What would change the answer
- A non-Big-5 per-player source (FotMob / soccerdata, per the
pull_fotmob_team_season_stats.pydirection) to extend form coverage past the Big-5 so the offset fires on a representative share of fixtures. - Historical squad snapshots for true point-in-time team membership, removing the current-XI anachronism.
Until both land, more model sophistication on this axis keeps failing the gate — the corpus ceiling, again. The form score stays a display feature; the offset is documented here as a no-ship and left disabled.
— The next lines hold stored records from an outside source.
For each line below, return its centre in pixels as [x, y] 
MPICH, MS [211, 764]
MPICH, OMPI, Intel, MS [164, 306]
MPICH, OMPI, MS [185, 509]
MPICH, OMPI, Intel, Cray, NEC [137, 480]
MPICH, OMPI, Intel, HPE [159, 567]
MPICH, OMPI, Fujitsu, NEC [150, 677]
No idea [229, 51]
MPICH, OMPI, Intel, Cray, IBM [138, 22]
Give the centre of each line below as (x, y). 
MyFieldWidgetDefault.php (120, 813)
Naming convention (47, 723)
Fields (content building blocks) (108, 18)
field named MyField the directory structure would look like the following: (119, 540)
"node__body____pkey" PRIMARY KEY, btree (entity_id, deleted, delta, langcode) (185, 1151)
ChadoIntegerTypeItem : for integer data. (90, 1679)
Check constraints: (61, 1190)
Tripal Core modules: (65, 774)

Follow-up (2026-05-30): the coverage ceiling, removed — still a no-ship
The "what would change the answer" prescription above was tested directly. A
non-Big-5 per-player source now exists — scripts/pull_fotmob_player_form.py
pulls FotMob international-competition rating (qualifiers + continental cups +
World Cups, all six confederations) into data/wc2026/player_form_fotmob.csv,
joined to player_id by a name+country crosswalk. build_player_form_intl.py
turns it into the same point-in-time {player_id: {season: delta}} structure
(recent-vs-baseline EWMA on rating), and backtest_form_offset.py gained a
--form-source {club,intl,merged} switch. The coverage ceiling is gone:
teams with point-in-time form rose 41 → 48 (all WC nations), and the
offset's per-match firing rose from ~7–8% to a ~13% median (peak 21%).
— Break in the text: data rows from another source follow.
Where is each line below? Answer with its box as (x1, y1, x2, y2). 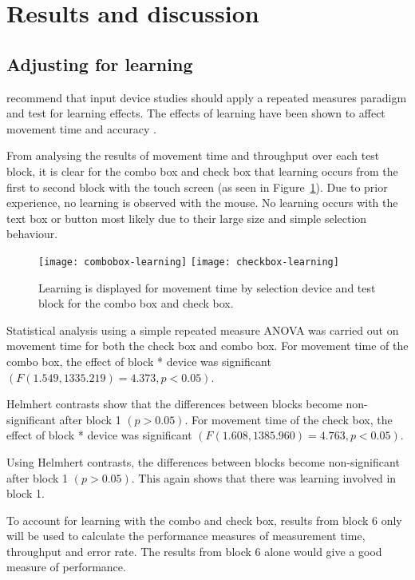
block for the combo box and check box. (38, 295, 234, 312)
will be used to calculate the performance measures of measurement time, (6, 527, 366, 544)
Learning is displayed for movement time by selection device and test (38, 279, 376, 296)
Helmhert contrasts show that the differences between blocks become (6, 395, 342, 412)
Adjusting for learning (6, 51, 193, 76)
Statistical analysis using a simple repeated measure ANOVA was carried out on (6, 321, 399, 338)
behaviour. (6, 225, 58, 242)
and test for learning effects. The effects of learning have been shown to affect (6, 105, 385, 121)
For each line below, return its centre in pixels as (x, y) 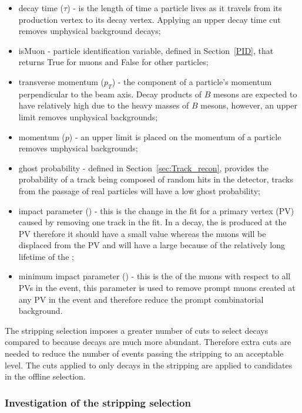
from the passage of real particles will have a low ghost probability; (139, 190)
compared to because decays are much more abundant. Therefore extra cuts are (148, 342)
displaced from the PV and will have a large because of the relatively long (152, 245)
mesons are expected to (255, 94)
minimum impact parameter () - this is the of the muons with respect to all (155, 276)
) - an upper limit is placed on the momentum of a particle (175, 136)
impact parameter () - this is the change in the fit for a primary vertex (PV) (156, 210)
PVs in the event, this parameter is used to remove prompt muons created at (157, 288)
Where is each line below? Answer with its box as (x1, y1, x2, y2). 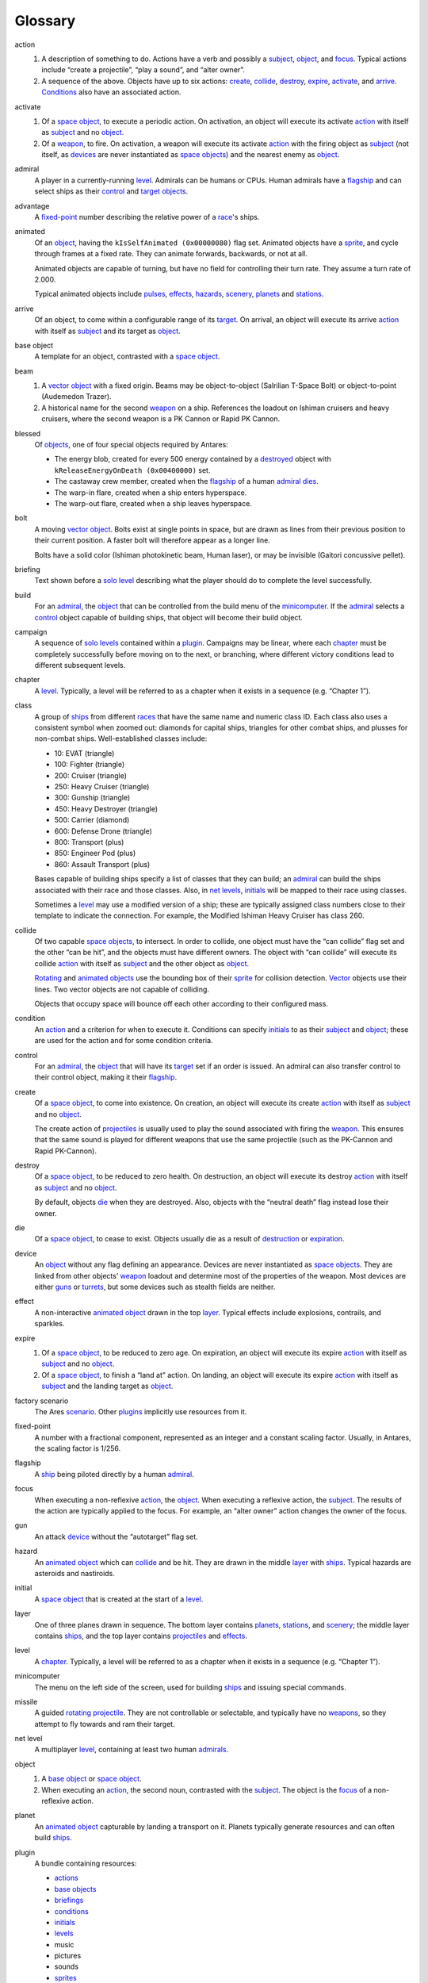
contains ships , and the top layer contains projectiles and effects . (34, 1631, 247, 1640)
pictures (54, 1951, 82, 1961)
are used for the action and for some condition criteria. (34, 1036, 213, 1045)
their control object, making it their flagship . (34, 1072, 178, 1082)
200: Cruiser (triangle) (54, 770, 127, 781)
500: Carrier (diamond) (54, 815, 130, 825)
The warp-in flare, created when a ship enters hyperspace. (54, 488, 247, 497)
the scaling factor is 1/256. (34, 1444, 121, 1453)

It still does not survive. On the same conjunction gate the intl signal
appears to pass (intl-only +27.1bp 8-fold / +17.5bp 16-fold; club stays
α=0/FAIL). But a placebo test (scripts/validate_form_offset.py: fit the
models once, then re-evaluate the gate against the same form timeseries
shuffled across teams — identity broken, distribution preserved) shows the
"pass" is not real:
| 8 folds | 16 folds | |
|---|---|---|
| Real intl Δ Brier | −27.1 bp | −17.5 bp |
| Real ECE Δ | −0.30 pp | +0.09 pp |
| Walks the offset helped | 3 / 8 | 9 / 16 |
| Placebo gate-pass rate | 42 % | 46 % |
| Empirical p (placebos ≥ real) | 0.14 | 0.08 |
Random team↔form assignments clear the gate ~45% of the time, and the real effect sits at p ≈ 0.08–0.14 — not significant, point estimate unstable across fold counts, ECE sign flips, and only about half the walks help. More holdout (8 → 16 folds) did not tighten it.
Two conclusions:
-
Coverage was necessary but not the binding constraint. Removing the Big-5 ceiling moved the offset from "α = 0 optimal" to "marginal but insignificant" — not to a win. The form signal is intrinsically weak (it reverts fast and team strength is already priced by DC/HP/Elo). This refines the original "corpus ceiling" reading: corpus power still binds, but adding form coverage does not unlock a real effect, so this axis is closed. (Cf.
composite-coverage-backfill.md— coverage was not the lever there either.) -
The conjunction gate is too permissive at this holdout size. "Median Brier strictly lower at α = 0.05" is ≈ a coin flip, so the gate alone passes ~45% of noise — the same failure mode that produced the fake gk-offset "+44bp". A placebo / shuffled-form significance check (
validate_form_offset.py) is now the standard guard for any offset gate; seedocumentation/methodology.md("Offset-gate placebo guard").
The FotMob form pull is retained as a display feature (non-Big-5 player current-form, surfaces that show no form today), carrying an explicit "international form" basis label and no model claim — the same descriptive-only treatment as squad cohesion. The offset remains a no-ship.